Copy all the records word for word, apart from any pictures.

* **Excerpts from a dataset**
--------------------------------------------------

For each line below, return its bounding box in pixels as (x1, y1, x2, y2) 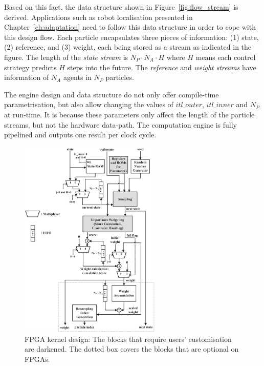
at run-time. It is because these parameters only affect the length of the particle (4, 109, 255, 119)
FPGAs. (25, 353, 50, 364)
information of (4, 72, 49, 83)
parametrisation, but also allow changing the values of (4, 99, 173, 110)
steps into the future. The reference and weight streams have (67, 62, 256, 72)
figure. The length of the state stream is (4, 51, 128, 62)
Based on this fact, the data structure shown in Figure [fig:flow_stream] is (4, 2, 238, 12)
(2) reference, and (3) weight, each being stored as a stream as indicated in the (4, 42, 252, 52)
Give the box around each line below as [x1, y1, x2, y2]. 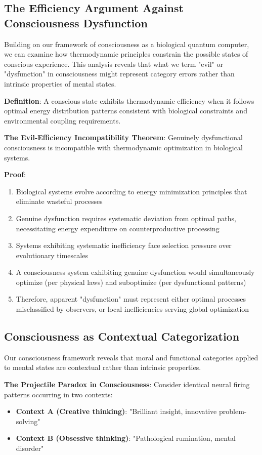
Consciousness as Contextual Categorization [4, 328, 240, 344]
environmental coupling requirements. [4, 115, 121, 126]
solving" [16, 416, 40, 426]
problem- [219, 406, 247, 417]
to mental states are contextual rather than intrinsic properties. [4, 362, 201, 373]
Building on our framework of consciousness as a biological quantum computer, [4, 38, 249, 49]
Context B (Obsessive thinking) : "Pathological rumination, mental [16, 433, 236, 443]
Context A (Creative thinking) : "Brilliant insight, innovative [16, 406, 217, 417]
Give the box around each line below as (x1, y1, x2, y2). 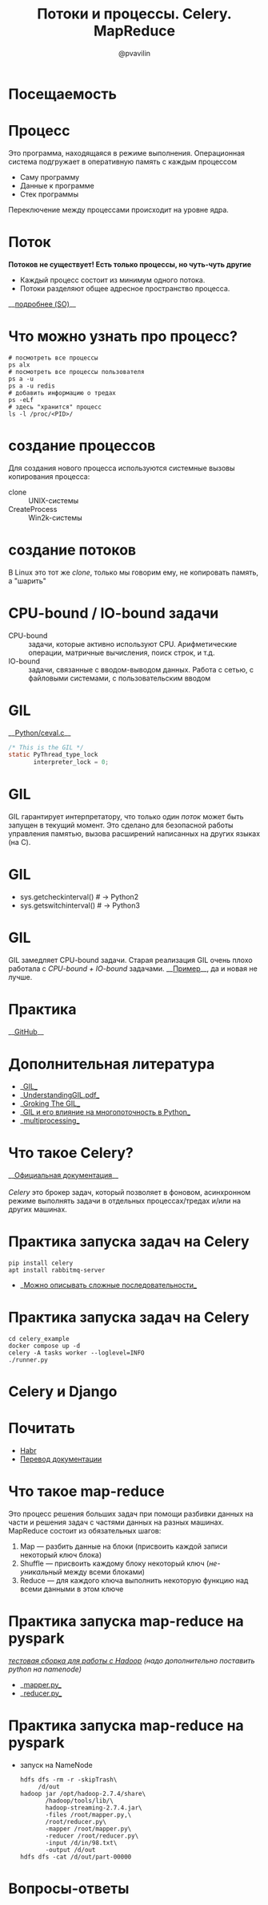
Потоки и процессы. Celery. (37, 5, 232, 23)
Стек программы (19, 189, 78, 199)
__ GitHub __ (8, 1026, 44, 1036)
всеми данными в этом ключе (19, 1584, 124, 1594)
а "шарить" (8, 575, 46, 586)
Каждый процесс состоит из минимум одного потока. (19, 274, 206, 285)
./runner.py (8, 1355, 48, 1364)
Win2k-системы (28, 513, 82, 522)
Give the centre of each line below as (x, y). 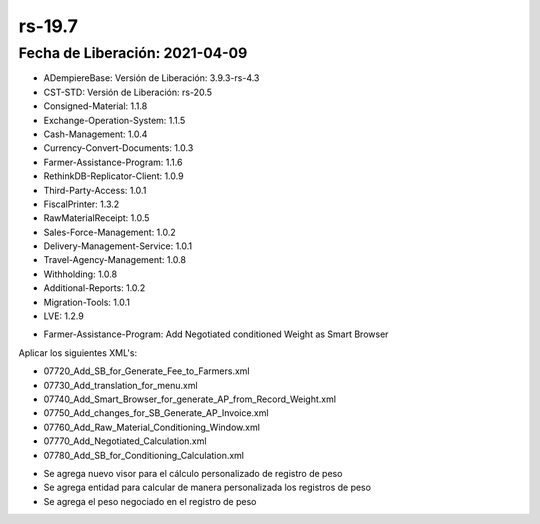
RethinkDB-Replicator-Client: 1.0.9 (113, 176)
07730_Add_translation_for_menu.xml (121, 385)
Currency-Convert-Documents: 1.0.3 (118, 148)
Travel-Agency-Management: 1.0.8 (115, 260)
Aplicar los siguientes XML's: (78, 352)
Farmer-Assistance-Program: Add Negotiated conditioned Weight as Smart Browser (216, 334)
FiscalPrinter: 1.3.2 (81, 204)
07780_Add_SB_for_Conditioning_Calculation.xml (144, 455)

--------------------------------------------------

* **ANSWER FOR THE TASK**
For each line below, return its bounding box in pixels as (x1, y1, x2, y2) 
at run-time. It is because these parameters only affect the length of the particle (4, 109, 255, 119)
FPGAs. (25, 353, 50, 364)
information of (4, 72, 49, 83)
parametrisation, but also allow changing the values of (4, 99, 173, 110)
steps into the future. The reference and weight streams have (67, 62, 256, 72)
figure. The length of the state stream is (4, 51, 128, 62)
Based on this fact, the data structure shown in Figure [fig:flow_stream] is (4, 2, 238, 12)
(2) reference, and (3) weight, each being stored as a stream as indicated in the (4, 42, 252, 52)
Give the box around each line below as [x1, y1, x2, y2]. 
Consciousness as Contextual Categorization [4, 328, 240, 344]
environmental coupling requirements. [4, 115, 121, 126]
solving" [16, 416, 40, 426]
problem- [219, 406, 247, 417]
to mental states are contextual rather than intrinsic properties. [4, 362, 201, 373]
Building on our framework of consciousness as a biological quantum computer, [4, 38, 249, 49]
Context B (Obsessive thinking) : "Pathological rumination, mental [16, 433, 236, 443]
Context A (Creative thinking) : "Brilliant insight, innovative [16, 406, 217, 417]
Give the box around each line below as (x1, y1, x2, y2). 
Потоки и процессы. Celery. (37, 5, 232, 23)
Стек программы (19, 189, 78, 199)
__ GitHub __ (8, 1026, 44, 1036)
всеми данными в этом ключе (19, 1584, 124, 1594)
а "шарить" (8, 575, 46, 586)
Каждый процесс состоит из минимум одного потока. (19, 274, 206, 285)
./runner.py (8, 1355, 48, 1364)
Win2k-системы (28, 513, 82, 522)
Give the centre of each line below as (x, y). 
RethinkDB-Replicator-Client: 1.0.9 (113, 176)
07730_Add_translation_for_menu.xml (121, 385)
Currency-Convert-Documents: 1.0.3 (118, 148)
Travel-Agency-Management: 1.0.8 (115, 260)
Aplicar los siguientes XML's: (78, 352)
Farmer-Assistance-Program: Add Negotiated conditioned Weight as Smart Browser (216, 334)
FiscalPrinter: 1.3.2 (81, 204)
07780_Add_SB_for_Conditioning_Calculation.xml (144, 455)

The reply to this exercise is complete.